Pamphlets

The huge Cabora Bassa dam project in Mozambique was a collaboration between South Africa, Rhodesia and Portugal. The project was intended to supply electricity to South Africa. This pamphlet was written for the Dambusters Mobilising Committee, a coalition of groups set up to campaign against the involvement of British companies in the project. The pamphlet and a campaign poster were funded by the WCC’s Programme to Combat Racism.

Pamphlet documenting the use of torture in South Africa in the 1960s and 1970s. The pamphlet shows how the apartheid legal system was used as window-dressing for a totalitarian regime and covers key trials in the early 1970s, including that of Winnie Mandela. It was published by the International Defence and Aid Fund (IDAF) and distributed by the Anti-Apartheid Movement.

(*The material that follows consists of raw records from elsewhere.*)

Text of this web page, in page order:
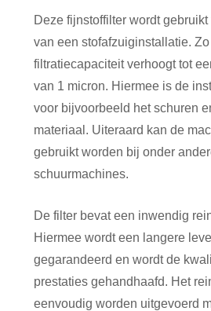
Deze fijnstoffilter wordt
van een stofafzuiginstallatie.
filtratiecapaciteit verhoogt tot
van 1 micron. Hiermee is de
voor bijvoorbeeld het schuren
materiaal. Uiteraard kan de
gebruikt worden bij onder
schuurmachines.
De filter bevat een inwendig
Hiermee wordt een langere
gegarandeerd en wordt de
prestaties gehandhaafd. Het
eenvoudig worden uitgevoerd
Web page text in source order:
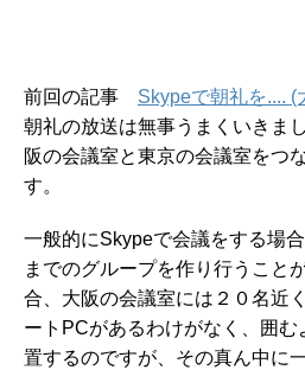
前回の記事 Skypeで朝礼を.... (
朝礼の放送は無事うまくいきま
阪の会議室と東京の会議室をつ
す。
一般的にSkypeで会議をする場
までのグループを作り行うこと
合、大阪の会議室には２０名近
ートPCがあるわけがなく、囲
置するのですが、その真ん中に
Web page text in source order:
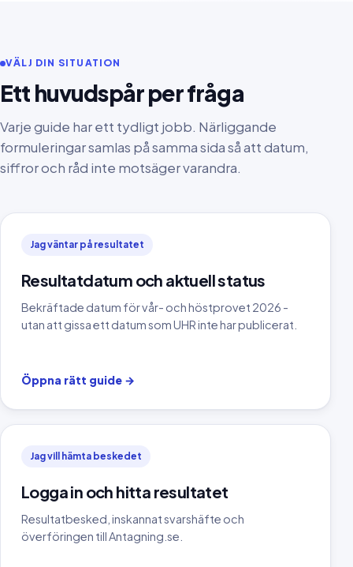
VÄLJ DIN SITUATION
Ett huvudspår per fråga
Varje guide har ett tydligt jobb. Närliggande
formuleringar samlas på samma sida så att datum,
siffror och råd inte motsäger varandra.
Jag väntar på resultatet
Resultatdatum och aktuell status
Bekräftade datum för vår- och höstprovet 2026 -
utan att gissa ett datum som UHR inte har publicerat.
Öppna rätt guide →
Jag vill hämta beskedet
Logga in och hitta resultatet
Resultatbesked, inskannat svarshäfte och
överföringen till Antagning.se.
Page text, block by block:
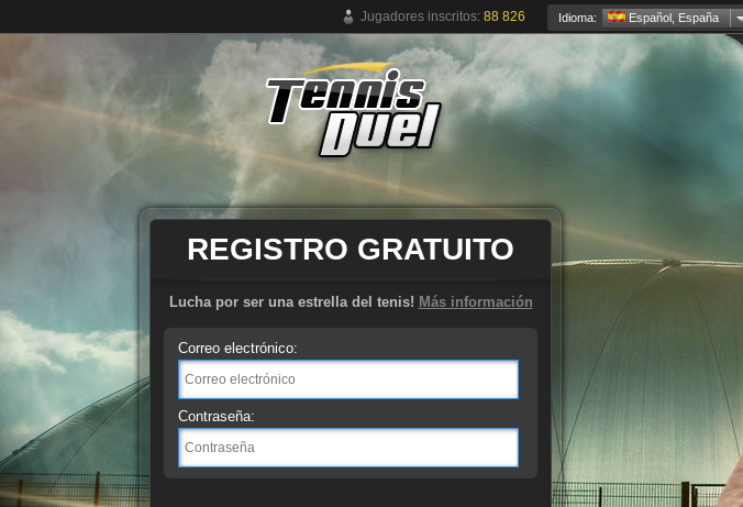
Jugadores inscritos: 88 826 Idioma: Español, España
REGISTRO GRATUITO
Lucha por ser una estrella del tenis! Más información
Correo electrónico:
Contraseña:

In September 1971 the National Union of Students, AAM and the Committee for Freedom in Mozambique, Angola and Guiné set up a student network to coordinate student campaigning on Southern Africa. The aim was to recruit representatives at every British university and college. The network campaigned for universities to disinvest from companies involved in South Africa and for a boycott of Barclays Bank. It raised funds for the Southern African liberation movements and organised protests against the arrest of students within South Africa. This handbook provided information for student activists.


This booklet tells the story of Hull students’ campaign to make the university sever its links with the food company Reckitt & Colman because of the company’s operations in South Africa. The Hull sit-in was one of many student disinvestment campaigns in the 1970s.

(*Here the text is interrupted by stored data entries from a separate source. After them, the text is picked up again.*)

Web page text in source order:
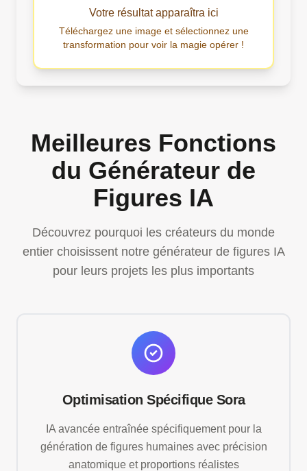
Votre résultat apparaîtra ici
Téléchargez une image et sélectionnez une
transformation pour voir la magie opérer !
Meilleures Fonctions
du Générateur de
Figures IA
Découvrez pourquoi les créateurs du monde
entier choisissent notre générateur de figures IA
pour leurs projets les plus importants
Optimisation Spécifique Sora
IA avancée entraînée spécifiquement pour la
génération de figures humaines avec précision
anatomique et proportions réalistes
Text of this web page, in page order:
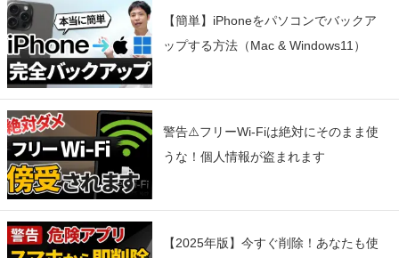
【簡単】iPhoneをパソコンでバックア
ップする方法（Mac & Windows11）
警告⚠️フリーWi-Fiは絶対にそのまま使
うな！個人情報が盗まれます
【2025年版】今すぐ削除！あなたも使
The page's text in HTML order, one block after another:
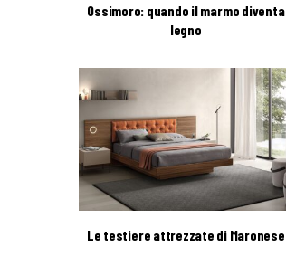
Ossimoro: quando il marmo diventa
legno
Le testiere attrezzate di Maronese
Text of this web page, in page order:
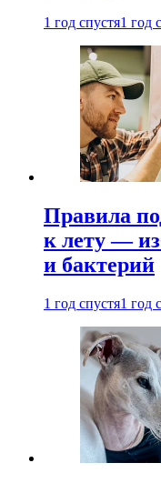
1 год спустя1 год
Правила
к лету —
и бактерий
1 год спустя1 год
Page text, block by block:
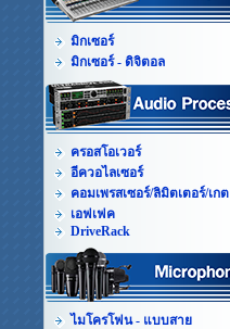
มิกเซอร์
มิกเซอร์ - ดิจิตอล
ครอสโอเวอร์
อีควอไลเซอร์
คอมเพรสเซอร์/ลิมิตเตอร์/เกต
เอฟเฟค
DriveRack
ไมโครโฟน - แบบสาย

In the wake of the Guardian exposé of the poverty wages paid by British companies in South Africa in 1973, this report examined the role of the international banking system in the systemic exploitation of black workers. It showed how the South African economy depended on European and American banking conglomerates for investment and to fund its expansion into the rest of Southern Africa. Counter Information Services produced a series of reports in the 1970s focusing on the operations of economic sectors and individual British companies, including a report on Consolidated Gold Fields.

The AAM produced the first edition of this handbook describing the working conditions of black workers under apartheid in the early 1970s. It set out the case for pressuring British companies to withdraw from South Africa and was widely distributed among British trade unionists.

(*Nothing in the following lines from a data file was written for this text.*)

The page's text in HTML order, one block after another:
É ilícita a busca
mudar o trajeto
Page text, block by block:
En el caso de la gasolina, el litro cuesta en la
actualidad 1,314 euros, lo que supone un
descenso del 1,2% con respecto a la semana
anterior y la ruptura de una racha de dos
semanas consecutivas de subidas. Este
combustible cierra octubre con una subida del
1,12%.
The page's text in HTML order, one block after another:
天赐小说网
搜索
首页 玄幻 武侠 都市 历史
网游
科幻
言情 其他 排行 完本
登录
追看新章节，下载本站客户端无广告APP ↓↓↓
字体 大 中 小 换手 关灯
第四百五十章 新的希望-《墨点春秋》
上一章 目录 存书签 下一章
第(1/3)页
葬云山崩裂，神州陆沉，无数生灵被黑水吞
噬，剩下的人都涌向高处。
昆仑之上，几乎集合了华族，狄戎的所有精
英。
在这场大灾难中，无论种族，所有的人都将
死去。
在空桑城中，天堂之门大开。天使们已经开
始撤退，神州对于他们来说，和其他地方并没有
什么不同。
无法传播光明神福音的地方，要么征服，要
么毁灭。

This report showed how the British company GEC supplied the South African Defence Force with sophisticated technology and worked closely with South African state corporations. It estimated that 40–50% of the black workers employed by GEC’s South African subsidiaries were paid below the minimum level recommended by the British government’s Code of Conduct for British corporations operating in South Africa. Christian Concern for Southern Africa (CCSA) was set up in 1972 to research and publicise the role played by British companies in South Africa. Its reports were widely distributed by the AAM.

Through its subsidiary company African Explosives and Chemical Industries (AECI) the British chemicals giant ICI had interests in South Africa dating back to the development of the gold mines in the 19th century. This report showed how AECI worked closely with the apartheid government and operated a strict colour bar in its South African operations. Christian Concern for Southern Africa (CCSA) was set up in 1972 to research and publicise the role played by British companies in South Africa. Its reports were widely distributed by the AAM.